I think the scaling problem of multi-tenant in a single database can be overcome by proper planning up-front. Plan to make it easy to migrate a tenant and their data to another database anything they become big enough to justify it.
If you can automate this migration, based on tenant ID, in each table then it should be easy and safe. I'd just make sure I tested it often as development of new features are going on.
You can mitigate the risks of multi-tenant on one database. You can't really do much when there are multiple databases. You can only be diligent and disciplined to make sure all the databases stay in sync.
Good luck!!!

This is an old thread, but it's worth mentioning this for others with this question who may come across this post in the future.
I've had great success on projects in the past by using PostgreSQL and putting the global tables in the "public" schema (like users, groups, etc.) and the same set of tables for each tenant in their own separate schemas.
For example:
For every tenant that's added to the system, a new schema is created with a standard set of tables for the application:
CREATE SCHEMA tenant1;
CREATE TABLE tenant1.products (...);
CREATE TABLE tenant1.orders (...);
etc.
Each tenant's schema would have its own isolated section within the database with the same set of tables that every other tenant has but filled with their own data.
In the default "public" schema you'd have global "users" and "tenants" tables (along with tables for things like groups and access control lists). Every user belongs only to a single tenant. Upon login, the tenant for that user is looked up and from that point forward any time you connect to the database you set it to use that tenant's schema:
SET search_path TO tenant1, public;
Once the schema search_path is set, all your SQL queries can be written as if you're working with a single database with tables named "products", "orders", and so forth (along with the tables in the "public" schema). So you can just use something like "SELECT * FROM products" and it would get the products belonging to this user's tenant.

Related

CakePhp Multiple tenants - single DB versus multiple DBs

We are working on an application in CakePHP that will be used by multiple companies. We want to ensure performance, scalability, code manageability and security for our application.
Our current beta version creates a new database for each customer. When a new company joins the site we run a SQL script to create a blank database.
This has the following advantages:
- Better security (companies users are separated from each other)
- We can set the database via the subdomain (IE: monkey.site.com, uses the site_monkey database)
- Single code base.
- Performance for SQL queries is generally quite good as data is split across smaller databases.
Now unfortunately this has many disadvantages
- Manageability: changes to database have to happen across all existing databases
- The SQL script method of creation is clunky and not as reliable as we would like
- We want to allow users to login from the home page (EG. www.site.com) but we cant currently do this as the subdomain determines what database to use.
- We would like a central place to keep metrics/customer usage.
So we are torn/undecided as to what is the best solution to our database structure for our application.
Currently we see three options:
- Keep multiple database design
- Merge all companies into one DB and identify each by a 'companyId'
- Some kind of split model, where certain tables are in a 'core database' and others are in a customer specific database.
Can you guys offer some of your precious advise on how you think we should best do this?
Any feedback / info would be greatly appreciated.
Many thanks,
kSeudo
Just my suggestion:
I think better you keep the customer related data in different databases and authentication related data in a common database So when a user logs in you should have an entry with domain that user belongs to and redirect to that domain and access the corresponding database and data.
Again your concern of changes to the database, You need to implement the changes in each databases separately. I think there is some advantages to this also. Some customers may ask for few changes according to their process. So this can be easily managed if you are keeping separate databases for different customers.
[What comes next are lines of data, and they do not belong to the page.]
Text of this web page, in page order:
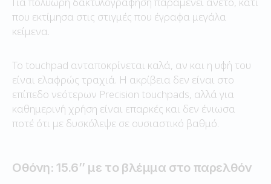
που εκτίμησα στις στιγμές που έγραφα μεγάλα
κείμενα.
Το touchpad ανταποκρίνεται καλά, αν και η υφή του
είναι ελαφρώς τραχιά. Η ακρίβεια δεν είναι στο
επίπεδο νεότερων Precision touchpads, αλλά για
καθημερινή χρήση είναι επαρκές και δεν ένιωσα
ποτέ ότι με δυσκόλεψε σε ουσιαστικό βαθμό.
Οθόνη: 15.6’’ με το βλέμμα στο παρελθόν
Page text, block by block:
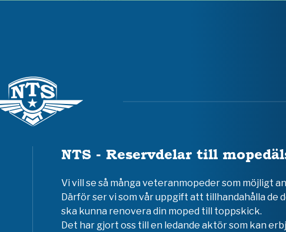
NTS - Reservdelar till
Vi vill se så många veteranmopeder som möjligt
Därför ser vi som vår uppgift att tillhandahålla de
ska kunna renovera din moped till toppskick.
Det har gjort oss till en ledande aktör som kan
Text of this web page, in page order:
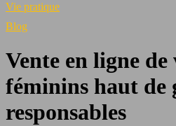
Vie pratique
Blog
Vente en ligne de
féminins haut de
responsables
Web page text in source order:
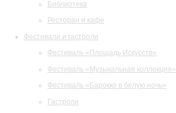
Библиотека
Ресторан и кафе
Фестивали и гастроли
Фестиваль «Площадь Искусств»
Фестиваль «Музыкальная коллекция»
Фестиваль «Барокко в белую ночь»
Гастроли
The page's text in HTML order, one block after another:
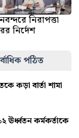
নিরাপত্তা
নির্দেশ
পঠিত
কড়া বার্তা শামা
ঊর্ধ্বতন কর্মকর্তাকে
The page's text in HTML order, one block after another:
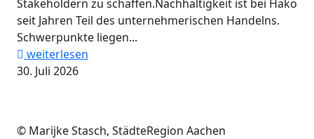
Stakeholdern zu schaffen.Nachhaltigkeit ist bei Hako
seit Jahren Teil des unternehmerischen Handelns.
Schwerpunkte liegen...
weiterlesen
30. Juli 2026
© Marijke Stasch, StädteRegion Aachen
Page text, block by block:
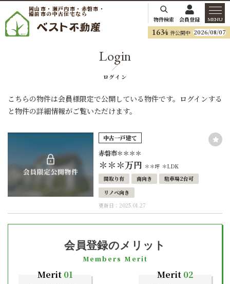
岡山市・瀬戸内市・赤磐市・
備前市の中古住宅なら
物件検索 会員登録 MENU
1634 件公開中 2026/08/07
Login
ログイン
こちらの物件は会員様限定で公開している物件です。ログインする
と物件の詳細情報がご覧いただけます。
中古一戸建て
赤磐市＊＊＊＊
＊＊＊万円 ＊＊坪 ＊LDK
間取り有
南向き
駐車場2台可
リノベ向き
更新日：2025.01.27
会員登録のメリット
Members Merit
Merit01 Merit02
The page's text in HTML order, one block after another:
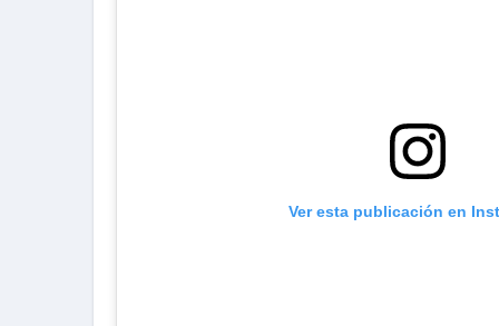
Ver esta publicación en
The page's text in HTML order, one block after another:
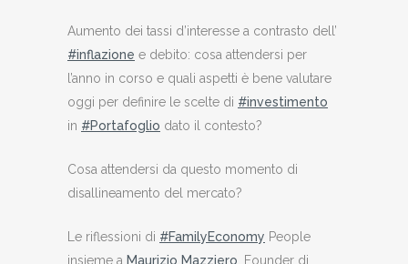
Aumento dei tassi d’interesse a contrasto dell’
#inflazione e debito: cosa attendersi per
l’anno in corso e quali aspetti è bene valutare
oggi per definire le scelte di #investimento
in #Portafoglio dato il contesto?
Cosa attendersi da questo momento di
disallineamento del mercato?
Le riflessioni di #FamilyEconomy People
insieme a Maurizio Mazziero , Founder di
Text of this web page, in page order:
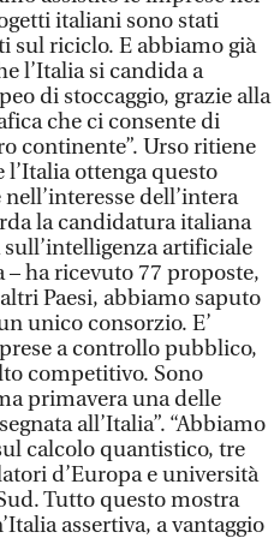
italiani sono stati
sul riciclo. E abbiamo già
l’Italia si candida a
di stoccaggio, grazie alla
che ci consente di
continente”. Urso ritiene
l’Italia ottenga questo
dell’intera
la candidatura italiana
artificiale
– ha ricevuto 77 proposte,
Paesi, abbiamo saputo
unico consorzio. E’
a controllo pubblico,
competitivo. Sono
primavera una delle
all’Italia”. “Abbiamo
calcolo quantistico, tre
d’Europa e università
Tutto questo mostra
assertiva, a vantaggio
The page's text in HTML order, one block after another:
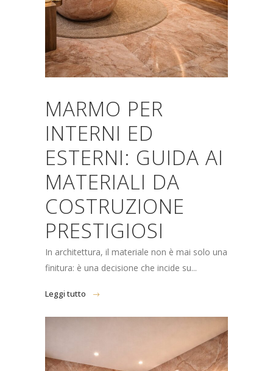
MARMO PER
INTERNI ED
ESTERNI: GUIDA AI
MATERIALI DA
COSTRUZIONE
PRESTIGIOSI
In architettura, il materiale non è mai solo una
finitura: è una decisione che incide su...
Leggi tutto
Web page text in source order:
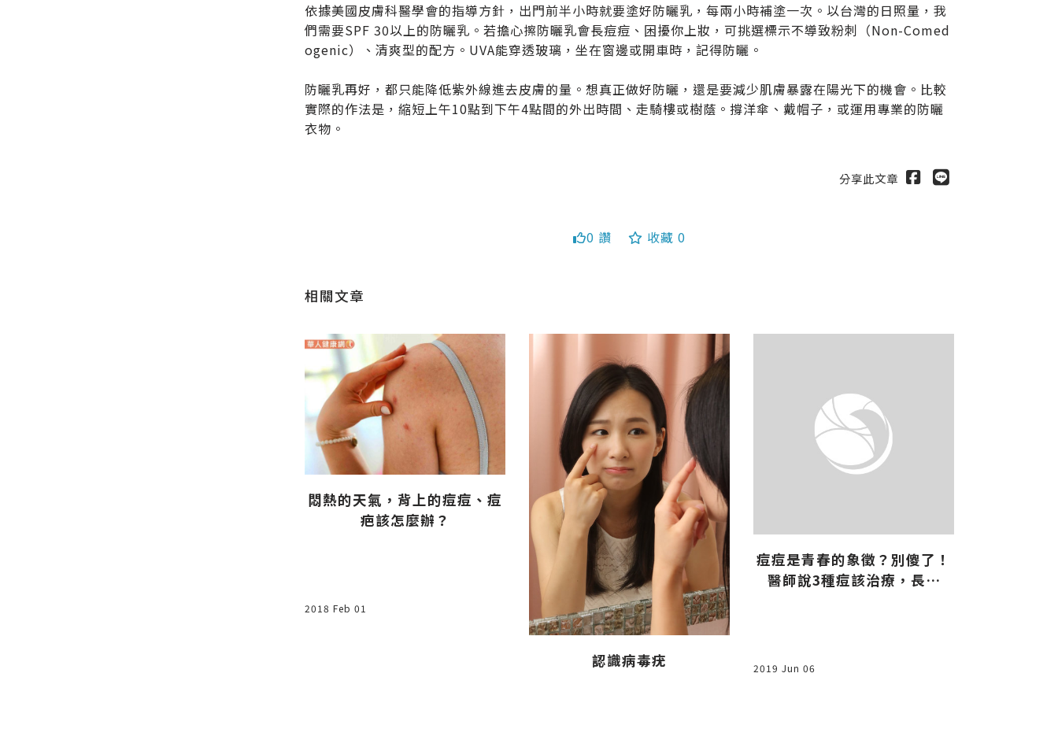
依據美國皮膚科醫學會的指導方針，出門前半小時就要塗好防曬乳，每兩小時補塗一次。以台灣的日照量，我
們需要SPF 30以上的防曬乳。若擔心擦防曬乳會長痘痘、困擾你上妝，可挑選標示不導致粉刺（Non-Comed
ogenic）、清爽型的配方。UVA能穿透玻璃，坐在窗邊或開車時，記得防曬。
防曬乳再好，都只能降低紫外線進去皮膚的量。想真正做好防曬，還是要減少肌膚暴露在陽光下的機會。比較
實際的作法是，縮短上午10點到下午4點間的外出時間、走騎樓或樹蔭。撐洋傘、戴帽子，或運用專業的防曬
衣物。
分享此文章
0 讚 收藏 0
相關文章
悶熱的天氣，背上的痘痘、痘
疤該怎麼辦？
2018 Feb 01
認識病毒疣
送出
痘痘是青春的象徵？別傻了！
醫師說3種痘該治療，長在
2019 Jun 06
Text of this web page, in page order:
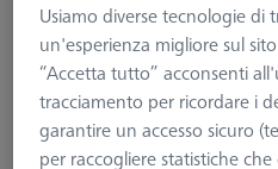
Usiamo diverse tecnologie di
un'esperienza migliore sul
“Accetta tutto” acconsenti
tracciamento per ricordare i
garantire un accesso sicuro
per raccogliere statistiche
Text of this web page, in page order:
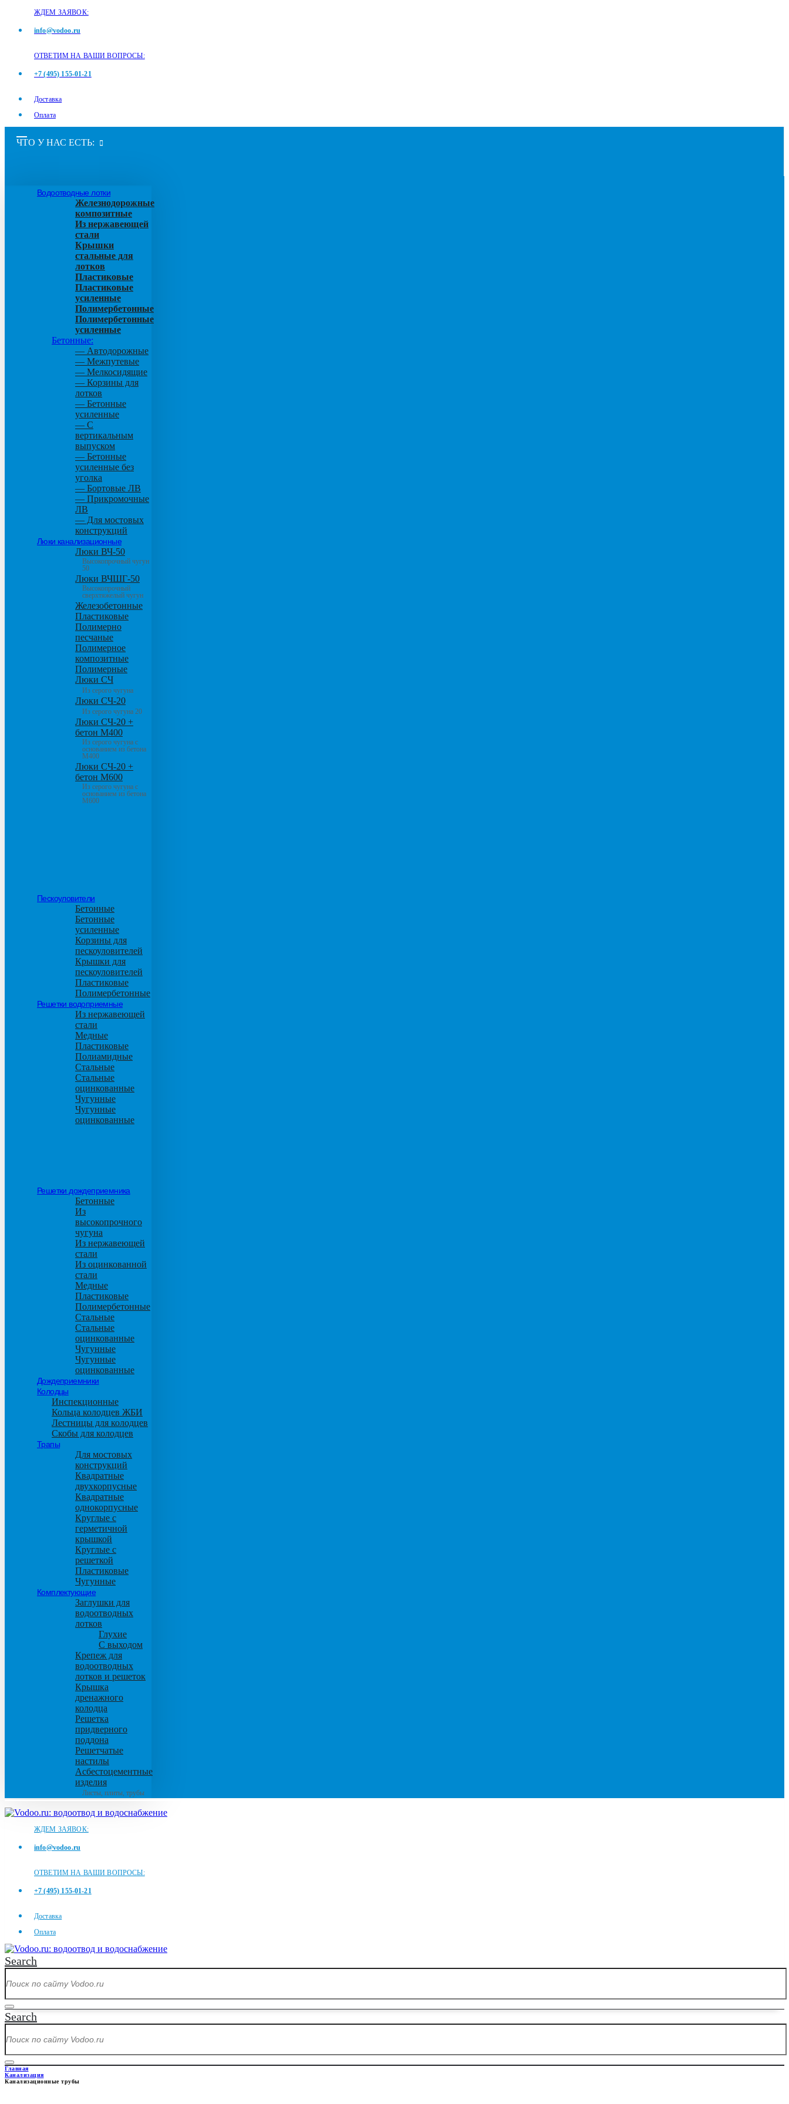
ЖДЕМ ЗАЯВОК:
info@vodoo.ru
ОТВЕТИМ НА ВАШИ ВОПРОСЫ:
+7 (495) 155-01-21
Доставка
Оплата
ЧТО У НАС ЕСТЬ:
Водоотводные лотки
Железнодорожные
композитные
Из нержавеющей
стали
Крышки
стальные для
лотков
Пластиковые
Пластиковые
усиленные
Полимербетонные
Полимербетонные
усиленные
Бетонные:
— Автодорожные
— Межпутевые
— Мелкосидящие
— Корзины для
лотков
— Бетонные
усиленные
— С
вертикальным
выпуском
— Бетонные
усиленные без
уголка
— Бортовые ЛВ
— Прикромочные
ЛВ
— Для мостовых
конструкций
Люки канализационные
Люки ВЧ-50
Высокопрочный чугун
50
Люки ВЧШГ-50
Высокопрочный
сверхтяжелый чугун
Железобетонные
Пластиковые
Полимерно
песчаные
Полимерное
композитные
Полимерные
Люки СЧ
Из серого чугуна
Люки СЧ-20
Из серого чугуна 20
Люки СЧ-20 +
бетон М400
Из серого чугуна с
основанием из бетона
М400
Люки СЧ-20 +
бетон М600
Из серого чугуна с
основанием из бетона
М600
Пескоуловители
Бетонные
Бетонные
усиленные
Корзины для
пескоуловителей
Крышки для
пескоуловителей
Пластиковые
Полимербетонные
Решетки водоприемные
Из нержавеющей
стали
Медные
Пластиковые
Полиамидные
Стальные
Стальные
оцинкованные
Чугунные
Чугунные
оцинкованные
Решетки дождеприемника
Бетонные
Из
высокопрочного
чугуна
Из нержавеющей
стали
Из оцинкованной
стали
Медные
Пластиковые
Полимербетонные
Стальные
Стальные
оцинкованные
Чугунные
Чугунные
оцинкованные
Дождеприемники
Колодцы
Инспекционные
Кольца колодцев ЖБИ
Лестницы для колодцев
Скобы для колодцев
Трапы
Для мостовых
конструкций
Квадратные
двухкорпусные
Квадратные
однокорпусные
Круглые с
герметичной
крышкой
Круглые с
решеткой
Пластиковые
Чугунные
Комплектующие
Заглушки для
водоотводных
лотков
Глухие
С выходом
Крепеж для
водоотводных
лотков и решеток
Крышка
дренажного
колодца
Решетка
придверного
поддона
Решетчатые
настилы
Асбестоцементные
изделия
Листы, плиты, трубы
ЖДЕМ ЗАЯВОК:
info@vodoo.ru
ОТВЕТИМ НА ВАШИ ВОПРОСЫ:
+7 (495) 155-01-21
Доставка
Оплата
Search
Search
Главная
Канализация
Канализационные трубы

Database schema clarification

Unfortunately, the term "schema" has come to take on different definitions for different databases. We're using SQL Server 2008 R2, and with that in mind, I have a better understanding thanks to some other questions here with people asking similar questions. However, before I begin making the database, I want to be sure I have this right for my specific scenario.
Basically it's a database for various departments of the company. For example, Administration will manage employees with a bunch of tables related to employee management. Marketing will have a lot of marketing related tables. And tech support will have a lot of tech support related tables. These "groups" will probably never interact with one another, but they're all part of the same project, so I'm putting them all in one database, rather than three separate databases.
Am I correct in understanding that this means I would want three different schemas? So that for Administration, for example, the tables would be named:
Administration.Employees
Administration.VacationDays
Administration.EmployeeAddresses
etc.
and then for tech support, for example:
Techsupport.Clients
Techsupport.OpenIssues
Techsupport.ClosedIssues
etc.
And then am I correct in understanding that the PURPOSE of this, instead of just having every table in the dbo schema, is for A) organization purposes, and B) permission purposes (users with Techsupport schema access shouldn't be able to access the Administration schema, for instance). The idea I've come to in my head is that schemas in the SQL Server definition is that a schema is just like a virtual folder that groups related tables together.
I think this is right, after all the similar questions that I've read, but I just really want to be sure I'm on the right path before I get too far in and realize I'm doing it completely wrong.
Is throwing everything into the dbo schema and calling a day discouraged / not intended? Should you use a schema, even for small databases that don't necessarily need multiple schemas?
Thanks.
Schemas support two primary purposes:
security container. Permissions can be granted on schemas and such permissions apply to all objects in the schema. Eg. GRANT SELECT ON SCHEMA::Administration TO [foo\bar]; grants the SELECT permission to any table in the schema, including future added tables.
namespace. You can deploy your application in the schema [CptSupermarkt] and know that your app has a very low probability of a name conflict with other applications.
The prevalent use is the first one because most apps are not concerned with side-by-side deployment with other applications and usually assume ownership of an entire database (if not an entire instance). However there are types of applications (eg. audit tools and monitoring apps) that use the namespace aspect of schemas (or, at least, most should use it...).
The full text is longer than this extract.